Feb 2016  

Mike doesn’t feel well most of the time. This is why I celebrate the good moments. This is why I’m always so happy to post a photo of him smiling or a video of him dancing…this right here is why those moments are so cherished. He doesn’t walk well but he doesn’t sit content either. If he’s awake, he’s either emptying out a closet, organizing items on a surface (just moving them around), pushing furniture around, or walking around the house picking up pieces of dirt and putting them in small piles on the nearest surface. He can’t think through actually sweeping or vacuuming, I’ve tried to let him help clean for real and he can’t. He doesn’t put sentences together correctly often. (Like when he knocks over the bars he says “I fell you over, mama”) I post this to share what his days really look like since you only see the highlights on facebook. That can be so deceiving. This video shows a quiet house because Kenzie is at a birthday party and Caralyn was sleeping and no dogs were barking. Usually there is also the chaos of dogs, a 6 year old and newborn in the background. I was supposed to take Kenzie to the birthday party but with Mike being so unsteady and needy today, I’m the only one who can handle both the baby and Mike’s bad days…so Kayla had to take her to the party and I stayed home. He walks to the bedroom to lay down because he doesn’t feel well and within moments he is walking right back out here and the same scene plays out again. That is emotionally hard on me as a caregiver…him coming out over and over again telling me he isn’t doing well and saying he wants a nap. I lay him down, he comes back out. I can’t make him better and that’s hard. For being almost 4 years past Glioblastoma diagnosis, Mike is one of the “lucky” ones to still be alive.  
So when you see the photos and videos of Mike smiling and being funny, you will understand a little better why it warms our heart so much.  
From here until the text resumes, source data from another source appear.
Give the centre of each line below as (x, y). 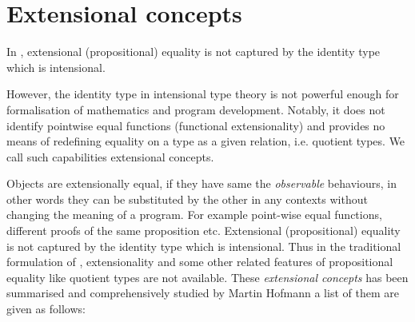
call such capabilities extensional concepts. (110, 156)
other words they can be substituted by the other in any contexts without (187, 199)
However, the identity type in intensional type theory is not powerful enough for (203, 94)
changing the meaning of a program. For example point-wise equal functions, (194, 215)
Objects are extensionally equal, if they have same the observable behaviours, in (202, 183)
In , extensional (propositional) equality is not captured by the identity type (194, 52)
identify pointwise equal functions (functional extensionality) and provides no (196, 125)
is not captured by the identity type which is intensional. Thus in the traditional (204, 246)
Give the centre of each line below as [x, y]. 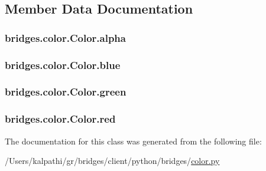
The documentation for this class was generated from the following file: [133, 141]
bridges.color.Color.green [66, 92]
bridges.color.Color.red [60, 119]
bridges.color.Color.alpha [65, 37]
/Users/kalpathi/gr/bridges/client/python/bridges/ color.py [112, 161]
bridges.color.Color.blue [63, 65]
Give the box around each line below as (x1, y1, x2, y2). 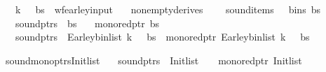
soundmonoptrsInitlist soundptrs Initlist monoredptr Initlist (5, 52, 302, 67)
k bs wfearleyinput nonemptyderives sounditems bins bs (15, 2, 320, 16)
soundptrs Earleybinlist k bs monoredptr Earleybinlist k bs (15, 29, 310, 44)
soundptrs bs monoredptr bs (15, 15, 160, 30)
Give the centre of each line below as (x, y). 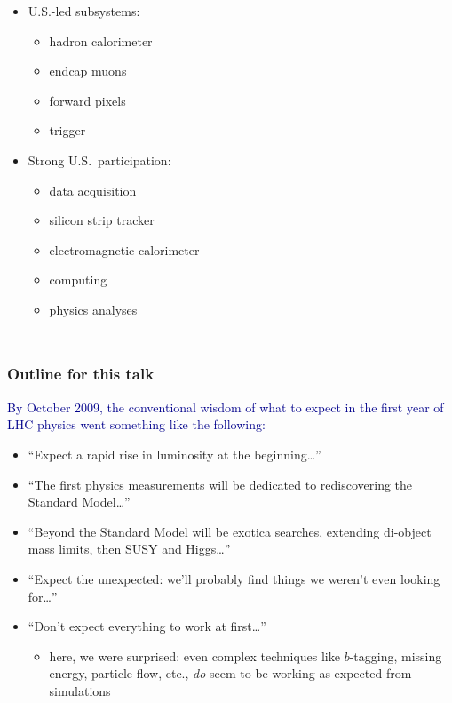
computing (78, 280)
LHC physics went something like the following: (136, 424)
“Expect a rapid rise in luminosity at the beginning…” (174, 454)
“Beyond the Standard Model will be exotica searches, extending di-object (230, 531)
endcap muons (88, 71)
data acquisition (93, 190)
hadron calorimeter (101, 40)
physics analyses (93, 309)
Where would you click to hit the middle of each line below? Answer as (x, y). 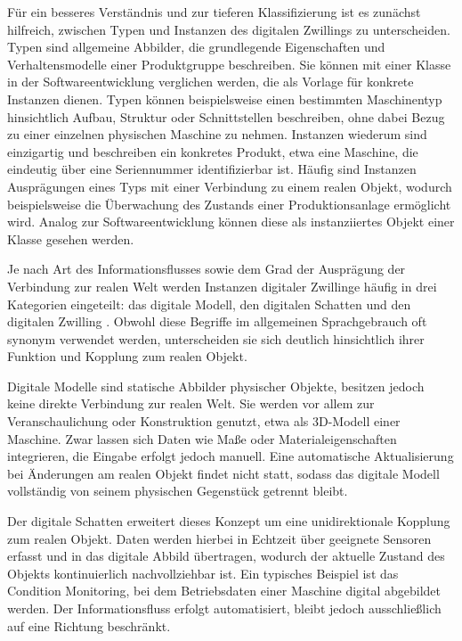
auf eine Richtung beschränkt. (89, 625)
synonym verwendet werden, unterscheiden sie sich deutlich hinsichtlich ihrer (216, 338)
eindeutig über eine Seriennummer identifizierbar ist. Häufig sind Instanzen (212, 169)
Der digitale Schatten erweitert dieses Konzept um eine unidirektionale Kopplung (229, 521)
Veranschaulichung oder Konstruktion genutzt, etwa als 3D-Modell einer (204, 421)
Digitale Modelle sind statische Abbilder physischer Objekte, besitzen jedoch (216, 386)
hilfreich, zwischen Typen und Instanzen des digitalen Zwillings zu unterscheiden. (229, 29)
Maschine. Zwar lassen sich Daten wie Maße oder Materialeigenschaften (202, 438)
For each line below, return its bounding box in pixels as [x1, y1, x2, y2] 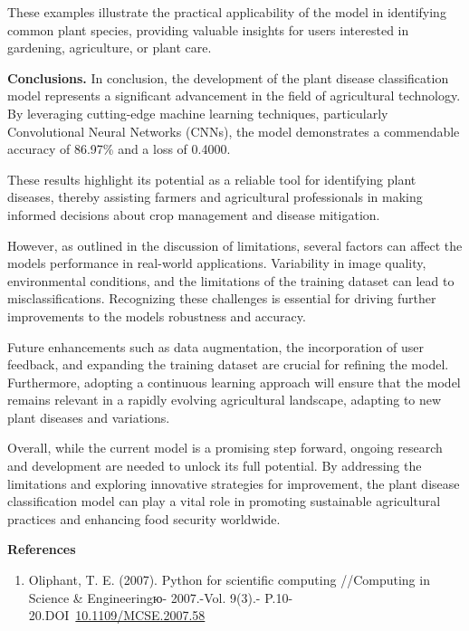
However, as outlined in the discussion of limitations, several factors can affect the [7, 235, 463, 254]
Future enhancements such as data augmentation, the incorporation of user [7, 337, 424, 356]
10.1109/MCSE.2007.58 [75, 606, 206, 625]
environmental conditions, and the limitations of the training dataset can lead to [7, 271, 455, 290]
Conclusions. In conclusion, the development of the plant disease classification [7, 68, 449, 87]
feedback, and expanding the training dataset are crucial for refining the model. [7, 355, 449, 374]
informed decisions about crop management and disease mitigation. [7, 205, 380, 224]
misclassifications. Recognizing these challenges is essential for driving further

One response to “Feb 2016  

  • Leah B. Edwards

    Thank you for your honesty and transparency as you share your and Mike’s daily struggles and joys. My dear friend, Debbie, was diagnosed with Glioblastoma the end of June and she passed away December 12, just 5 months past diagnosis. I tried to be there for her as much as possible being 14 hours away-I helped her after surgery, again during radiation, and our families spent Thanksgiving together. I talked to Debbie almost every day. So I watched the progression of this ruthless disease, and how it took away her identity and eventually her life on this earth. She spent those 5 months in grief, confusion and desperation as she tried to hold onto her life and identity as she knew it. Please know you, Mike and your family and friends are in my prayers. Although I understand you don’t see yourself as a heroine caretaker, you are a hero to me because I know some of what you do each day. When you feel weak and powerless, please remember there are many of us praying for you, and the One who is all powerful holds you, Mike and your family securely in His hands.